Without Nosferatu the horror genre might not exist
4,526When asked what landmark films define horror, most reply the ‘Universal Three’; Tod Browning's Dracula (1931), James Wales' Frankenstein (1931) and Bride of Frankenstein (1935), and there is certainly an argument for that. These three films mark the point at which the horror genre as we know and love today became widely exploited. Universal capitalised on their 'monster' formula for many, many years, so much so that they eventually killed it. It took and enterprising young director called John Carpenter to revitalise the genre with his slasher sub-genre Halloween (1978), and then again with his remake, The Thing (1981), but that's another story. However, the ‘Universal Three’ while becoming worldwide institutions are, themselves, following a distinct horror pattern patented some ten years before Dracula was even made. Their horror roots can be traced back to the earliest times of cinema, and to the German expressionist era of the 1920's - specifically W.F. Murnau's unauthorised version of that same film, its name, and the subject of tonight's feature, is: Nosferatu (1922).

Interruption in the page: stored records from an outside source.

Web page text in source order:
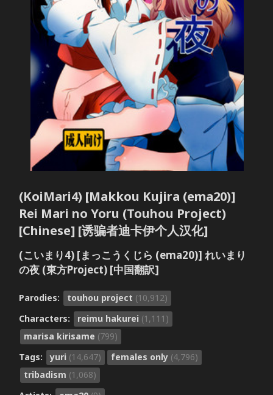
(KoiMari4) [Makkou Kujira (ema20)]
Rei Mari no Yoru (Touhou Project)
[Chinese] [诱骗者迪卡伊个人汉化]
(こいまり4) [まっこうくじら (ema20)] れいまり
の夜 (東方Project) [中国翻訳]
Parodies: touhou project (10,912)
Characters:
reimu hakurei (1,111)
marisa kirisame (799)
Tags:
yuri (14,647) females only (4,796)
tribadism (1,068)
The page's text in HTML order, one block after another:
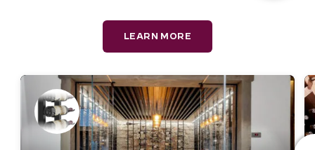
LEARN MORE
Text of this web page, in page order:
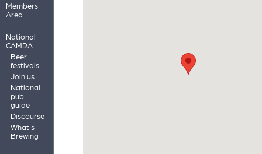
Members'
Area
National
CAMRA
Beer
festivals
Join us
National
pub
guide
Discourse
What's
Brewing
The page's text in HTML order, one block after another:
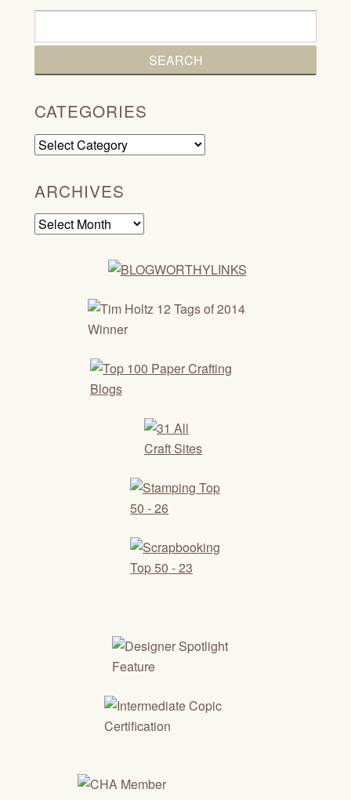
CATEGORIES
Categories
ARCHIVES
Archives
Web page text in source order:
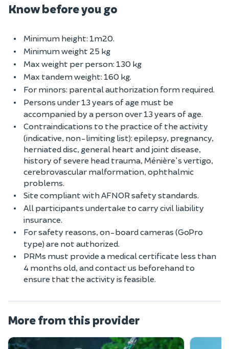
Know before you go
Minimum height: 1m20.
Minimum weight 25 kg
Max weight per person: 130 kg
Max tandem weight: 160 kg.
For minors: parental authorization form required.
Persons under 13 years of age must be
accompanied by a person over 13 years of age.
Contraindications to the practice of the activity
(indicative, non-limiting list): epilepsy, pregnancy,
herniated disc, general heart and joint disease,
history of severe head trauma, Ménière's vertigo,
cerebrovascular malformation, ophthalmic
problems.
Site compliant with AFNOR safety standards.
All participants undertake to carry civil liability
insurance.
For safety reasons, on-board cameras (GoPro
type) are not authorized.
PRMs must provide a medical certificate less than
4 months old, and contact us beforehand to
ensure that the activity is feasible.
More from this provider
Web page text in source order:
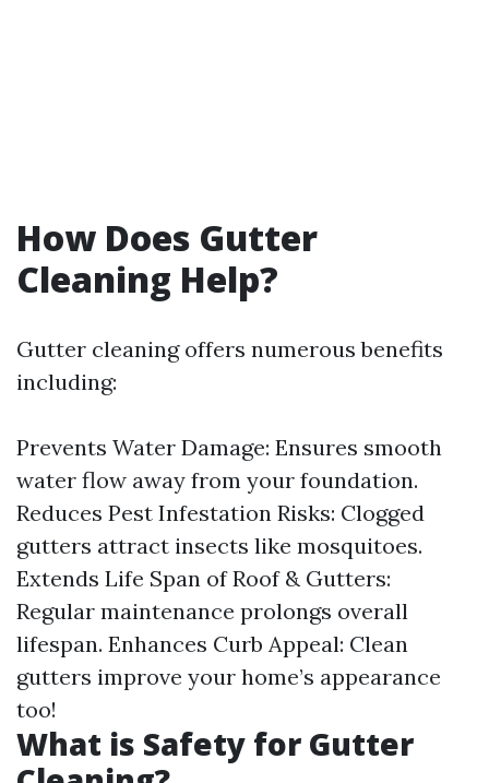
How Does Gutter
Cleaning Help?
Gutter cleaning offers numerous benefits
including:
Prevents Water Damage: Ensures smooth
water flow away from your foundation.
Reduces Pest Infestation Risks: Clogged
gutters attract insects like mosquitoes.
Extends Life Span of Roof & Gutters:
Regular maintenance prolongs overall
lifespan. Enhances Curb Appeal: Clean
gutters improve your home’s appearance
too!
What is Safety for Gutter
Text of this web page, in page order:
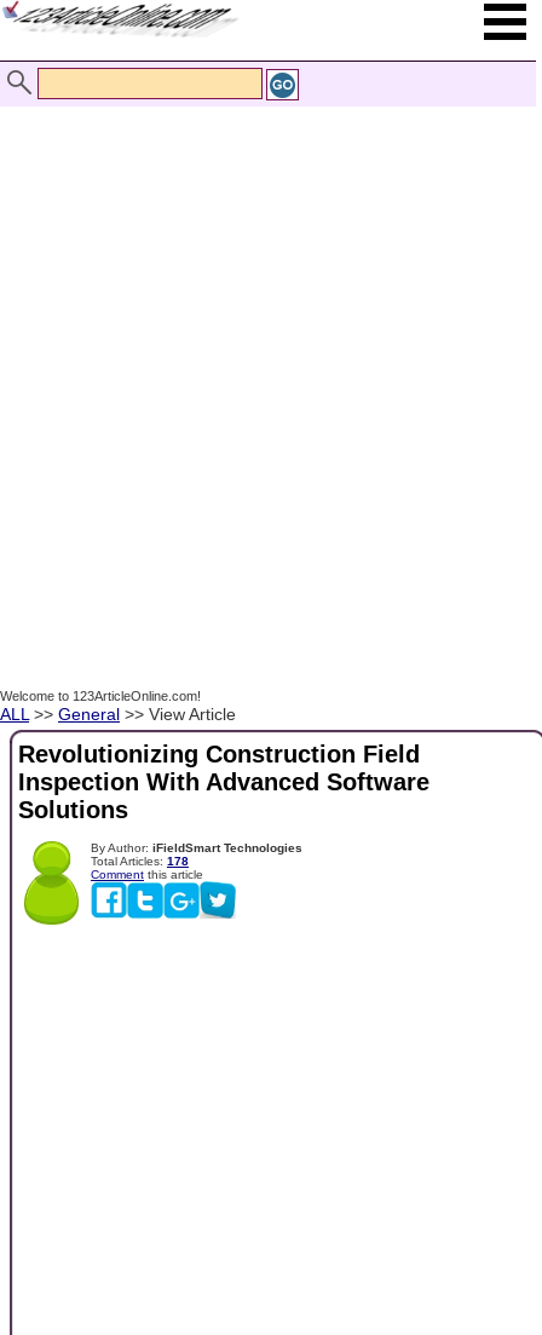
Welcome to 123ArticleOnline.com!
ALL >> General >> View Article
Revolutionizing Construction Field
Inspection With Advanced Software
Solutions
By Author: iFieldSmart Technologies
Total Articles: 178
Comment this article

Friedrich Wilhelm Murnau, born in 1888, an ex-World War 1 fighter pilot, came to the director’s chair late in his life. His first film Der Knabe in Blau, a horror short about a haunted painting and reincarnation was completed in 1919, but is now sadly lost. The expressionist movement, of which Murnau was a part, produced some incredible feats of cinema. Robert Wiene's, Der Kabinett des Doktor Caligari (The Cabinet of Dr Caligari), along with Carl Boese and Paul Wegener's, Der Golem, wie er in die Welt kam (The Golem; How He Came into the World), of 1920 are considered seminal. The use of exaggerated camera angles, painted and angled sets and sharp lighting give these films a mystery in an attempt to provoke fear. It is, perhaps, Nosferatu, though, along with Albin Grau set and costume design and Murnau's sense of scale and camera movement, plus the fact that most of the film was shot on location, that raises the stakes and places it beyond expressionism. In using location juxtaposed with expressionism sets (for example in the Count's castle) Murnau manages to alter the audience perception, by giving the film a dream like quality but grounding it in actuality. Murnau's continued use of camera trickery (different frame rates, stop motion, even printing negatives) all add to the wild visual flare, while most frames are given a fore, middle and background; a depth to the frame hither too unseen before. Wells' Citizen Kane (1941), often hailed as the first American film to show depth, just demonstrates how far Murnau was ahead of his time.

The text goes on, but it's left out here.